At first, all went as planned. One of the very first items I read was a quiz called “Are You a Model Mother?” According to the bullets, you are if…

  • You make every effort to regain an attractive figure.
  • You faithfully do any exercise your doctor may prescribe.
  • You find enough time each day to keep your home neat, tidy, and fresh.
  • You still make tasty and appetizing meals for the bread-winner to come home to.
  • You don’t let your newly added duties prevent you from carefully grooming and dressing.

There are others, too, but those were the ones I laughed about. Bread-winner! Attractive figure! Cleaning my house!

Another article titled “Such a Pretty Mother!” gave beauty advice.

Make it an undying, undeviating rule never to appear at the breakfast table in pin curls without a glamour bandeau to hide them. And always remember the lipstick, please, for a bright morning face! … No reason for your husband to hide behind his newspaper because his little helpmate presents so dowdy a picture over the breakfast coffee!

I stayed up until midnight reading through my new/old magazines. I went to sleep and let my brain ruminate over how things were 60 years ago.

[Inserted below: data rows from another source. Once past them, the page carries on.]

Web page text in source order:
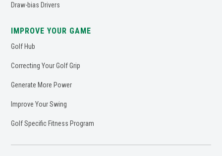
Draw-bias Drivers
IMPROVE YOUR GAME
Golf Hub
Correcting Your Golf Grip
Generate More Power
Improve Your Swing
Golf Specific Fitness Program
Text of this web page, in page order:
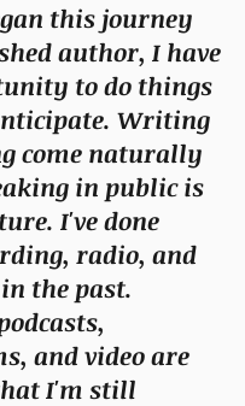
this journey
author, I have
to do things
Writing
come naturally
in public is
I've done
radio, and
the past.
and video are
I'm still
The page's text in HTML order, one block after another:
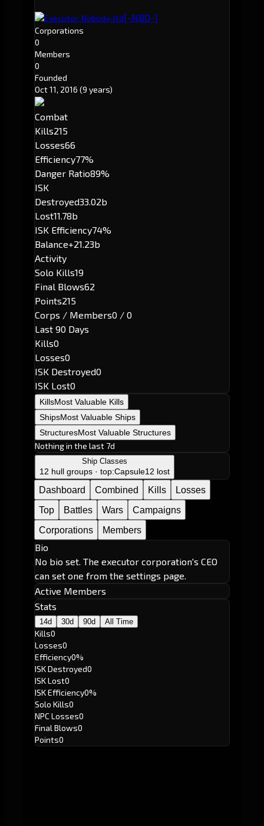
Executor: Nobody-ltd[-NBO-]
Corporations
0
Members
0
Founded
Oct 11, 2016 (9 years)
Combat
Kills215
Losses66
Efficiency77%
Danger Ratio89%
ISK
Destroyed33.02b
Lost11.78b
ISK Efficiency74%
Balance+21.23b
Activity
Solo Kills19
Final Blows62
Points215
Corps / Members0 / 0
Last 90 Days
Kills0
Losses0
ISK Destroyed0
ISK Lost0
KillsMost Valuable Kills
ShipsMost Valuable Ships
StructuresMost Valuable Structures
Nothing in the last 7d
Ship Classes
12 hull groups · top:Capsule12 lost
Dashboard Combined Kills
Losses
Top
Battles Wars
Campaigns
Corporations
Members
Bio
No bio set. The executor corporation's CEO
can set one from the settings page.
Active Members
Stats
14d 30d 90d All Time
Kills0
Losses0
Efficiency0%
ISK Destroyed0
ISK Lost0
ISK Efficiency0%
Solo Kills0
NPC Losses0
Final Blows0
Points0
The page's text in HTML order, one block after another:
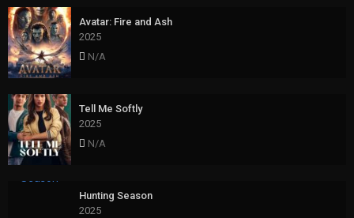
Avatar: Fire and Ash
2025
N/A
Tell Me Softly
2025
N/A
Hunting Season
2025
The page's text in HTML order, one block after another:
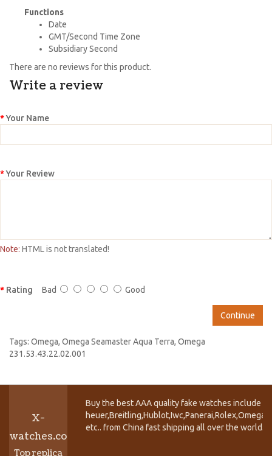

Then I woke up in the morning and looked around my house. It’s not filthy in the sense that there’s rotting food or dirty diapers lying around, but I’m not sure I’d call it “neat, tidy, or fresh.” There are newspapers stacked on my retro-’50s table, a pile of clothes waiting to be folded in the corner of a bedroom, and toys strewn everywhere. I haven’t vacuumed or dusted in…a long time. We eat out a lot. My daily beauty regimen consists of showering (hopefully before noon), combing my hair, and applying Chapstick.

I thought about all the conveniences I have that women in the 1950s didn’t (or likely didn’t). Dishwasher. Clothes dryer. Microwave. Keurig. Disposable diapers. Internet shopping. A husband who doesn’t care if my hair is coiffed (and would probably laugh if it were).

I started to realize there’s really no excuse not to have a spic-and-span house. Yes, I have three kids, and yes, they take a lot of time (especially the one I’m homeschooling, which most ’50s moms wouldn’t have been doing). No, I’m not eating bonbons and watching soaps, but I’m not busting my butt scrubbing my baseboards either.

One article gave home-making tips for after baby arrives. One of the tips was to keep clean, wet laundry in the icebox until you have a chance to iron it. Holy shirt! I think I own an iron, but I couldn’t tell you where it is. Yet here I am writing a blog post instead of taking my clothes out of the dryer because I can just put it on touch-up later.

Then I began to wonder if it was all a myth. Maybe the typical 1950s mom wasn’t as Leave-it-to-Beaver as the magazines would have me believe. So I asked my grandma, who had her first child in 1952.

She said her house wasn’t immaculate, but it was always tidy. She did her hair every day. My grandpa was quick to add that there was always a full breakfast on the table (and for them, that means eggs, some sort of meat, toast, fruit, milk, juice–the works).

That didn’t help. My kids think toaster waffles are a luxury. It doesn’t matter, though, because right now a science project is obscuring my access to the toaster.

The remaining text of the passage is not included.